Emborrhoid technique performed on a patient with portal hypertension and chronic hemorrhoidal bleeding as a salvage therapy

Filipa Alves e Sousa 1,2,, Pedro Marinho Lopes 3, Inês Bolais Mónica 4, Ana Catarina Carvalho 5, Pedro Sousa 3
PMCID: PMC8724469  PMID: 34978653

Abstract

Background

Hemorrhoidal disease most commonly manifests itself with chronic rectal bleeding and, in its most severe and refractory forms, may lead to chronic anaemia with the need for recurrent blood transfusions. The main pathogenetic mechanism involved seems to be arterial hyperflux in the terminal branches that supply the hemorrhoidal plexus. It is based on this principle, that embolization of the superior rectal artery (emborrhoid technique) has recently re-emerged, with very promising results that support its feasibility, treatment efficacy, and safety.

Case presentation

We report a case of a patient with both recurrent hemorrhoidal bleeding and portal hypertension with rectal varices, who underwent SRA embolization as a salvage therapy, with significant clinical improvement and no immediate or short-term complications.

Conclusions

We believe that the positive results from our case raise the possibility that the emborrhoid technique could be effective and safe even in patients with portal hypertension, and that it would be clinically relevant to investigate this hypothesis on larger samples with a longer follow-up.

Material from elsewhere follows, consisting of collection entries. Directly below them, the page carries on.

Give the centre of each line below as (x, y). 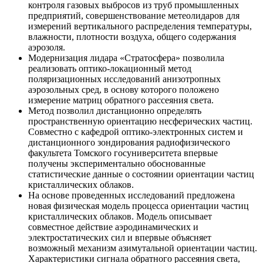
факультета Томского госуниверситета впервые (123, 153)
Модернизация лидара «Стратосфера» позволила (126, 58)
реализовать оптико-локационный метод (110, 68)
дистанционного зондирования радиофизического (129, 142)
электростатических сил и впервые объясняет (120, 237)
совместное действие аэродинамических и (113, 227)
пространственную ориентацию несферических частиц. (140, 121)
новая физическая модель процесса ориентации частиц (139, 205)
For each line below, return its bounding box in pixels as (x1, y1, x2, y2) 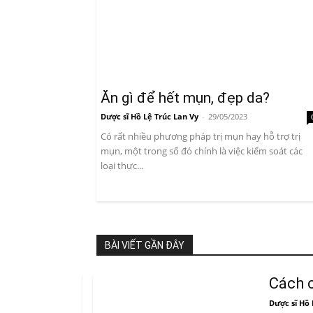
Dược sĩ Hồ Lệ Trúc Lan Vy (101, 111, 198, 122)
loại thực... (101, 159, 143, 173)
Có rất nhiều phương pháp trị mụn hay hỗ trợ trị (101, 130, 300, 143)
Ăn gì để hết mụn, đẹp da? (101, 89, 270, 107)
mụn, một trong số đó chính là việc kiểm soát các (101, 145, 303, 158)
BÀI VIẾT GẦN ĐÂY (105, 240, 184, 252)
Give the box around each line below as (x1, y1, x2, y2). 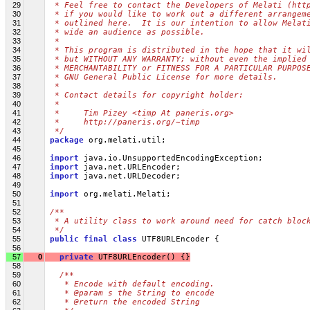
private (60, 252, 93, 262)
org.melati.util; (84, 135, 166, 145)
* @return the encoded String (50, 297, 200, 307)
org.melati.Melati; (79, 189, 171, 199)
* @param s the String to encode (50, 288, 215, 298)
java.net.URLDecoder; (79, 171, 181, 181)
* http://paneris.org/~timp (50, 117, 200, 127)
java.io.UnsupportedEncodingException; (79, 153, 263, 163)
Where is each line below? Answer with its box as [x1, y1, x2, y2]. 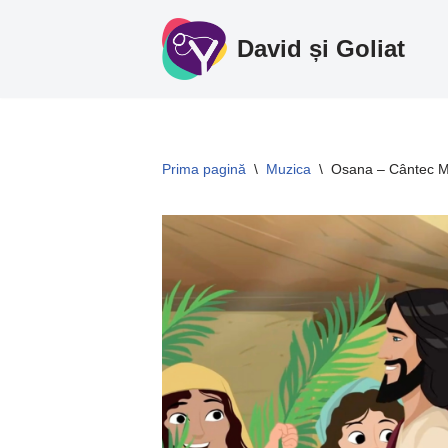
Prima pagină [162, 161, 246, 178]
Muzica [266, 161, 311, 178]
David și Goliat [237, 35, 405, 63]
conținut [15, 101, 71, 118]
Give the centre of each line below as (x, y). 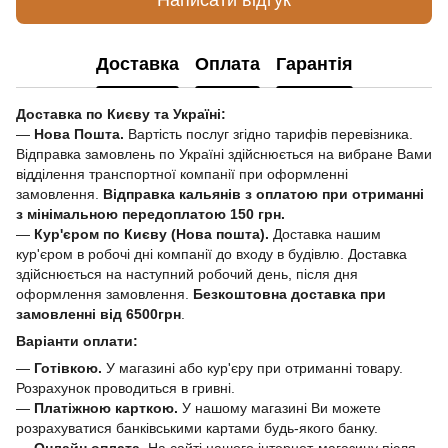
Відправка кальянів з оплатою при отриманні (263, 194)
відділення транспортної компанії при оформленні (182, 174)
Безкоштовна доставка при (287, 294)
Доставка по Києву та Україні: (121, 114)
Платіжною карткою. (106, 408)
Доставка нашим (325, 234)
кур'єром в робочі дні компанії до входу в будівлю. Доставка (211, 254)
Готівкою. (70, 368)
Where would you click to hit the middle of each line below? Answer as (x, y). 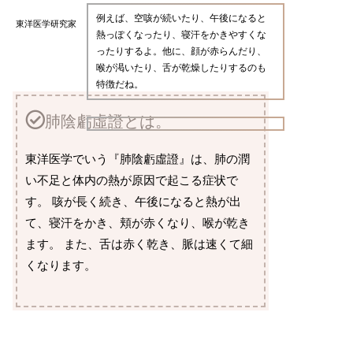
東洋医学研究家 (46, 23)
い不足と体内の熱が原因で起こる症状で (132, 180)
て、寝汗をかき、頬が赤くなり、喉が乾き (138, 223)
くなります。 (61, 265)
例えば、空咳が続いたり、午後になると (182, 18)
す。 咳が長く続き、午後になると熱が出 (134, 201)
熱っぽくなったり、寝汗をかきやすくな (182, 34)
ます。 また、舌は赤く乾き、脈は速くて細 (139, 244)
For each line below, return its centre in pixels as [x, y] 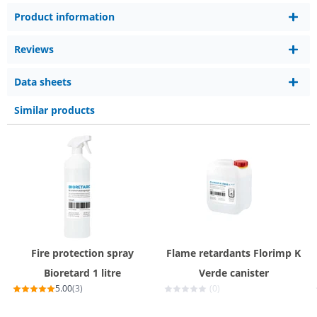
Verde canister [234, 273]
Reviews [34, 49]
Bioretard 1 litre [82, 273]
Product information [64, 17]
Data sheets [43, 82]
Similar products [54, 110]
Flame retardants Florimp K [234, 253]
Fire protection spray [82, 253]
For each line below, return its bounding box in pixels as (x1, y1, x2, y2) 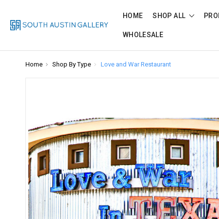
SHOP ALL (153, 12, 187, 20)
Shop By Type (52, 61, 91, 68)
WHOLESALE (123, 31, 164, 39)
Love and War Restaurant (101, 61, 171, 68)
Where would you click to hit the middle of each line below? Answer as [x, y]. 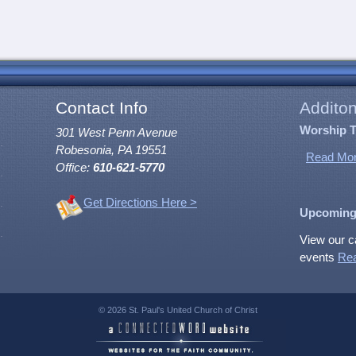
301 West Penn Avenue [116, 133]
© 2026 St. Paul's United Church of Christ [178, 310]
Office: [74, 168]
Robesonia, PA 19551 [111, 151]
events [319, 258]
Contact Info [102, 108]
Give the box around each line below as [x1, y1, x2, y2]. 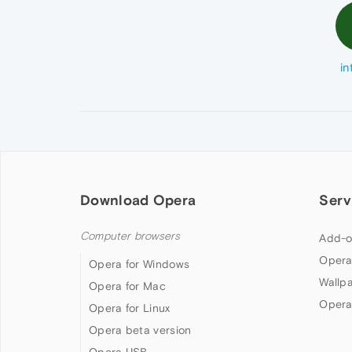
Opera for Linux [89, 302, 170, 314]
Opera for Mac [89, 280, 166, 292]
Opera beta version [89, 324, 192, 336]
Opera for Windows [89, 258, 190, 270]
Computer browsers [80, 229, 181, 243]
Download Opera [80, 192, 196, 208]
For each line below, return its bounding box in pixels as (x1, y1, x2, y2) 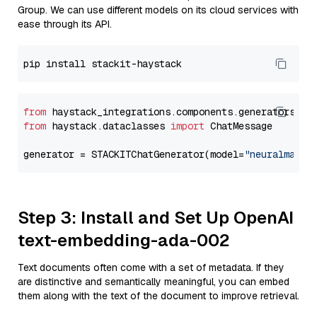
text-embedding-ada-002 (18, 229, 230, 251)
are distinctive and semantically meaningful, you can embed (18, 275, 289, 288)
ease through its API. (18, 18, 112, 30)
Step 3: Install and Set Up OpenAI (18, 207, 294, 229)
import (171, 120, 204, 132)
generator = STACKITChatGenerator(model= (23, 148, 244, 161)
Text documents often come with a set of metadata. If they (18, 261, 284, 274)
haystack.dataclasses (46, 120, 171, 132)
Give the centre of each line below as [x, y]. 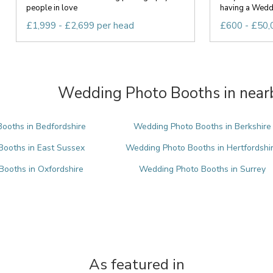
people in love [51, 8]
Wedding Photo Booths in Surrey [202, 169]
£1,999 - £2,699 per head [80, 26]
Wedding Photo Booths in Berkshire [202, 126]
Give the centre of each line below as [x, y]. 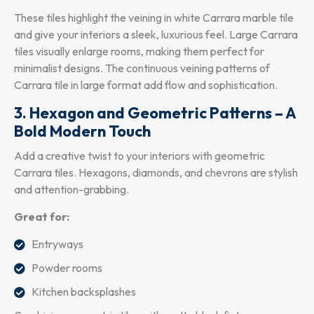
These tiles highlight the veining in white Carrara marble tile [154, 17]
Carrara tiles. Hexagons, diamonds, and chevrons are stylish [156, 172]
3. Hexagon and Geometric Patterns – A [155, 112]
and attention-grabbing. [71, 189]
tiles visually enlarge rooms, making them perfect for [139, 51]
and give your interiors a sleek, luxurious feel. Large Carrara [156, 34]
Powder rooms [67, 267]
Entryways [57, 244]
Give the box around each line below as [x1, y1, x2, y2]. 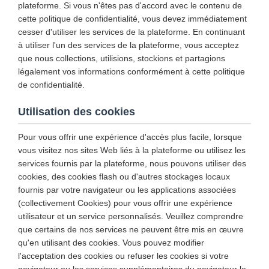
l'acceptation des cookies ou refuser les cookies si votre [18, 251, 229, 261]
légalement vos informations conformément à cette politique [18, 67, 245, 76]
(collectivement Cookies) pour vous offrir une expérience [18, 198, 232, 208]
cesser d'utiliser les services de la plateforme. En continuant [18, 27, 245, 37]
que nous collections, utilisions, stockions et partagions [18, 53, 225, 63]
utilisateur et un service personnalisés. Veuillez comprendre [18, 211, 243, 221]
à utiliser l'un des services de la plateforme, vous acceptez [18, 40, 239, 50]
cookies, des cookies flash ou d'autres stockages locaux [18, 172, 230, 181]
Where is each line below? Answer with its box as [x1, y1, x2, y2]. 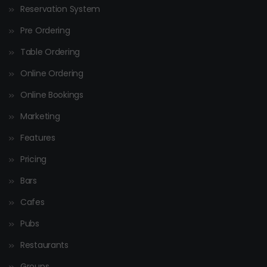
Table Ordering [20, 46, 80, 58]
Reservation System [20, 3, 100, 15]
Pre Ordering [20, 24, 70, 37]
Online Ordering [20, 67, 83, 80]
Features [20, 132, 55, 144]
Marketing [20, 110, 60, 123]
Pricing [20, 153, 47, 166]
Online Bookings [20, 89, 83, 101]

Keywords: Emborrhoid, embolization, hemorrhoidal disease, portal hypertension, rectal varices

Background

Hemorrhoids are normal anatomic vascular structures located at the submucosal layer of the anorectum, above (internal hemorrhoids) or below (external hemorrhoids) the dentate line. They are composed of a dense anastomotic arteriovenous network and connective tissue, known as corpus cavernosum recti, which contributes to the anal canal’s continence. While the pathogenesis of symptomatic internal hemorrhoids is not well understood, the main mechanism implicated is chronic increase in arterial flow with vascular congestion and hypertrophy of the hemorrhoidal cushions (Tradi et al. 2018; Lohsiriwat and Hemorrhoids 2012). Chronic rectal bleeding is the most common symptom, and may occur with or without associated hemorrhoidal prolapse(Lohsiriwat and Hemorrhoids 2012; Vidal et al. 2014). Embolization of the superior rectal artery (SRA), also known as the emborrhoid technique, has recently re-emerged as a potential alternative to surgery in patients with symptomatic hemorrhoidal disease refractory to conservative treatment(Vidal et al. 2014).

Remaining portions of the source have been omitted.